▶ **Work order**
Nothing outside the lines below from the one containing "Comput. Mech. SpringerBriefs" through the one containing "If we take multiple" is to be printed; print those exactly, ends included, and drop the pictures.

▶ **Data provided**
----------

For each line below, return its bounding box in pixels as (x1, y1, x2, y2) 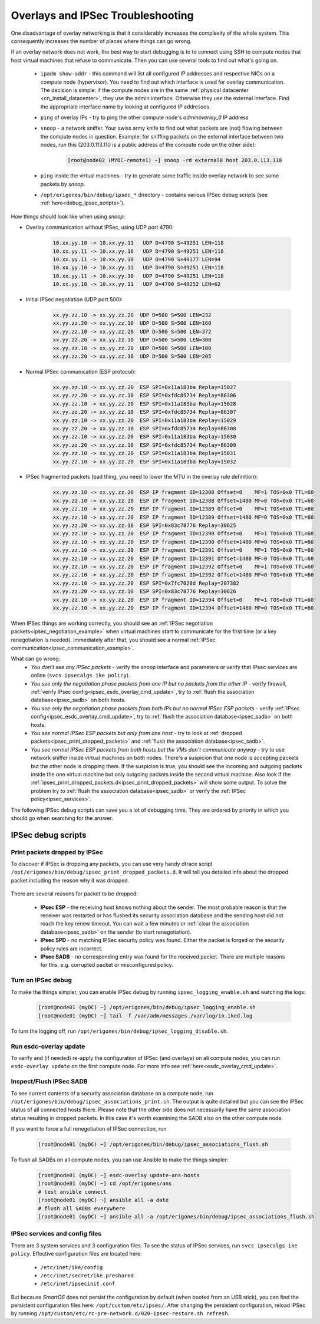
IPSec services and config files (11, 1230, 102, 1238)
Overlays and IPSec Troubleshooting (11, 9, 194, 22)
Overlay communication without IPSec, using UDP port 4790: (25, 224, 174, 231)
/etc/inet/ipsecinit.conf (40, 1280, 116, 1287)
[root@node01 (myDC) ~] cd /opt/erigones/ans (38, 1180, 172, 1187)
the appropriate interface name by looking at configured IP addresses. (40, 103, 211, 110)
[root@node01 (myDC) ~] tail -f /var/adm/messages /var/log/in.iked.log (38, 1012, 253, 1019)
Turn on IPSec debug (11, 976, 72, 984)
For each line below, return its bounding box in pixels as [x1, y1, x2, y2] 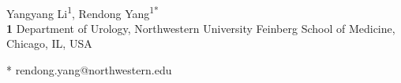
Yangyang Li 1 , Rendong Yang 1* [6, 2, 159, 21]
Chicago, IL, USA [6, 35, 92, 52]
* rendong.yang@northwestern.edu [6, 62, 172, 78]
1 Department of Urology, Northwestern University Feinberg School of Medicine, [6, 20, 395, 36]
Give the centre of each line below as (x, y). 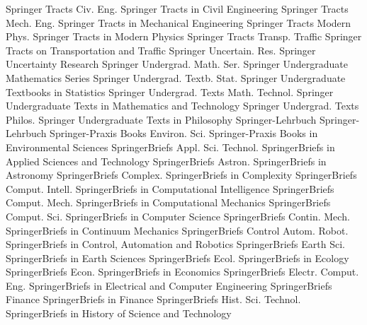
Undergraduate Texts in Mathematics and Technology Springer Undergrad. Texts (182, 106)
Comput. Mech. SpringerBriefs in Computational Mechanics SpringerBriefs (168, 202)
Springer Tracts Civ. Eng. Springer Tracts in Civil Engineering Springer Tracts (177, 8)
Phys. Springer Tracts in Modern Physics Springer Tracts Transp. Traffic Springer (184, 36)
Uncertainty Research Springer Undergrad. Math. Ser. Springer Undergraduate (177, 64)
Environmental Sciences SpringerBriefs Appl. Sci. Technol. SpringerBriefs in (170, 147)
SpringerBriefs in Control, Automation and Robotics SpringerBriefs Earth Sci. (175, 244)
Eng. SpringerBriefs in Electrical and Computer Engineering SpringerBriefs (169, 285)
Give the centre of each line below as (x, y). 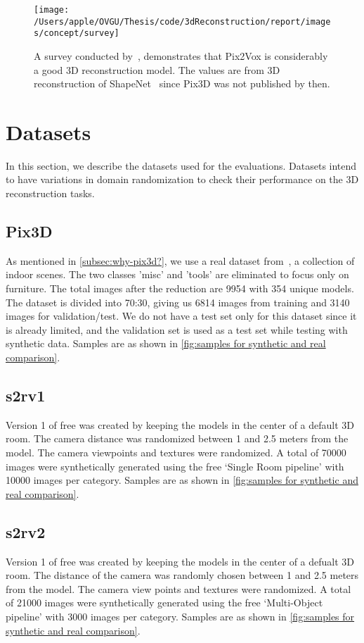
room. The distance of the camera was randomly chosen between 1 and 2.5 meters (182, 575)
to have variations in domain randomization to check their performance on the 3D (182, 179)
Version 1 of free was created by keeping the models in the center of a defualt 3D (180, 561)
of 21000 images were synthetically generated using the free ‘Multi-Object (164, 603)
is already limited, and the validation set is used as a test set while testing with (177, 329)
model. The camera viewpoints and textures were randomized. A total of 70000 (176, 452)
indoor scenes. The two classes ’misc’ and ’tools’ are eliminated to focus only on (177, 274)
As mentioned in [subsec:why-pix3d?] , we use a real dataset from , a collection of (180, 260)
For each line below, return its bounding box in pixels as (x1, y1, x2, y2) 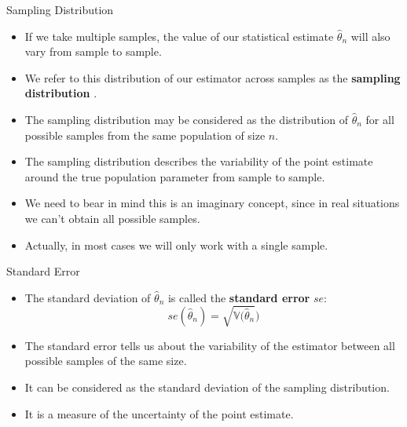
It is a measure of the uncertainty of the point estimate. (24, 405, 294, 422)
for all (365, 111, 394, 127)
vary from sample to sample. (24, 43, 162, 60)
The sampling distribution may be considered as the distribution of (24, 111, 349, 127)
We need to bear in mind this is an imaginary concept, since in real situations (24, 195, 400, 211)
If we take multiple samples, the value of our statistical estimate (24, 27, 334, 44)
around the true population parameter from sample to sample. (24, 168, 325, 184)
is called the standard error (167, 289, 310, 305)
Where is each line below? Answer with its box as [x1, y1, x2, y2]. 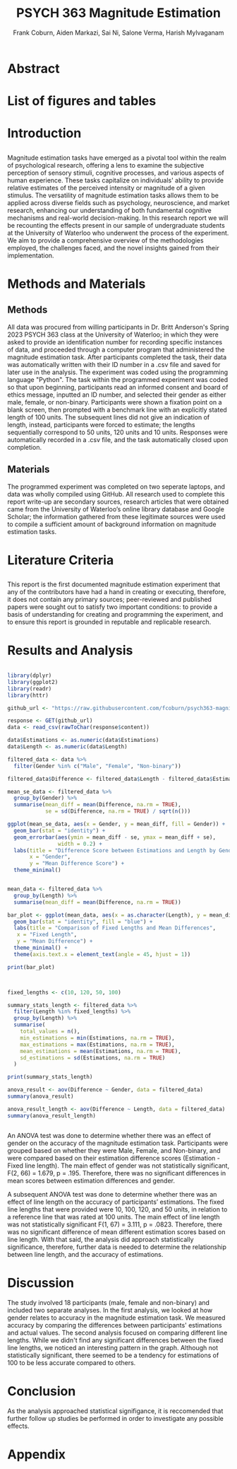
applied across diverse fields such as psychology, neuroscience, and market [7, 198, 230, 207]
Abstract [7, 60, 60, 76]
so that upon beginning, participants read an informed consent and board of [7, 383, 229, 391]
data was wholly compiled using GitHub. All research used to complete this [7, 489, 225, 498]
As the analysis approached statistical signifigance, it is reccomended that [7, 1406, 224, 1415]
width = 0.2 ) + [57, 840, 102, 847]
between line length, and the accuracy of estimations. [7, 1250, 164, 1258]
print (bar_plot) [7, 963, 55, 970]
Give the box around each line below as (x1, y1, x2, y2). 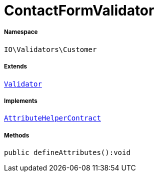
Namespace (4, 28, 38, 36)
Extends (4, 63, 27, 70)
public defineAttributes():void (4, 148, 130, 157)
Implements (4, 97, 37, 104)
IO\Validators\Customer (4, 45, 97, 53)
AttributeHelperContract (4, 114, 101, 122)
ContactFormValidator (4, 2, 154, 19)
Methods (4, 131, 29, 139)
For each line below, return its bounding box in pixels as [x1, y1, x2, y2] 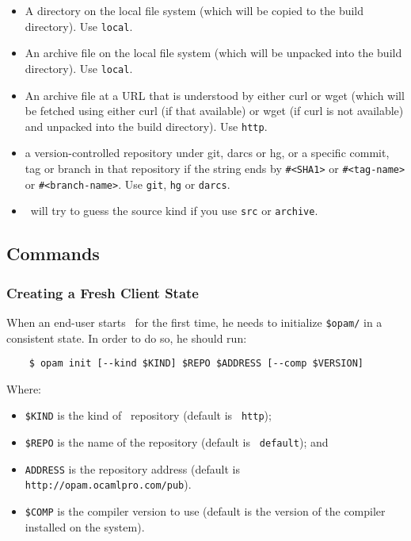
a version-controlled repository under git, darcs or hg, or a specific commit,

----------

▶ **Answer to the exercise**
Comput. Mech. SpringerBriefs in Computational Mechanics SpringerBriefs (168, 202)
Springer Tracts Civ. Eng. Springer Tracts in Civil Engineering Springer Tracts (177, 8)
Phys. Springer Tracts in Modern Physics Springer Tracts Transp. Traffic Springer (184, 36)
Uncertainty Research Springer Undergrad. Math. Ser. Springer Undergraduate (177, 64)
Environmental Sciences SpringerBriefs Appl. Sci. Technol. SpringerBriefs in (170, 147)
SpringerBriefs in Control, Automation and Robotics SpringerBriefs Earth Sci. (175, 244)
Eng. SpringerBriefs in Electrical and Computer Engineering SpringerBriefs (169, 285)
Give the centre of each line below as (x, y). 
room. The distance of the camera was randomly chosen between 1 and 2.5 meters (182, 575)
to have variations in domain randomization to check their performance on the 3D (182, 179)
Version 1 of free was created by keeping the models in the center of a defualt 3D (180, 561)
of 21000 images were synthetically generated using the free ‘Multi-Object (164, 603)
is already limited, and the validation set is used as a test set while testing with (177, 329)
model. The camera viewpoints and textures were randomized. A total of 70000 (176, 452)
indoor scenes. The two classes ’misc’ and ’tools’ are eliminated to focus only on (177, 274)
As mentioned in [subsec:why-pix3d?] , we use a real dataset from , a collection of (180, 260)
For each line below, return its bounding box in pixels as (x1, y1, x2, y2) 
It is a measure of the uncertainty of the point estimate. (24, 405, 294, 422)
for all (365, 111, 394, 127)
vary from sample to sample. (24, 43, 162, 60)
The sampling distribution may be considered as the distribution of (24, 111, 349, 127)
We need to bear in mind this is an imaginary concept, since in real situations (24, 195, 400, 211)
If we take multiple samples, the value of our statistical estimate (24, 27, 334, 44)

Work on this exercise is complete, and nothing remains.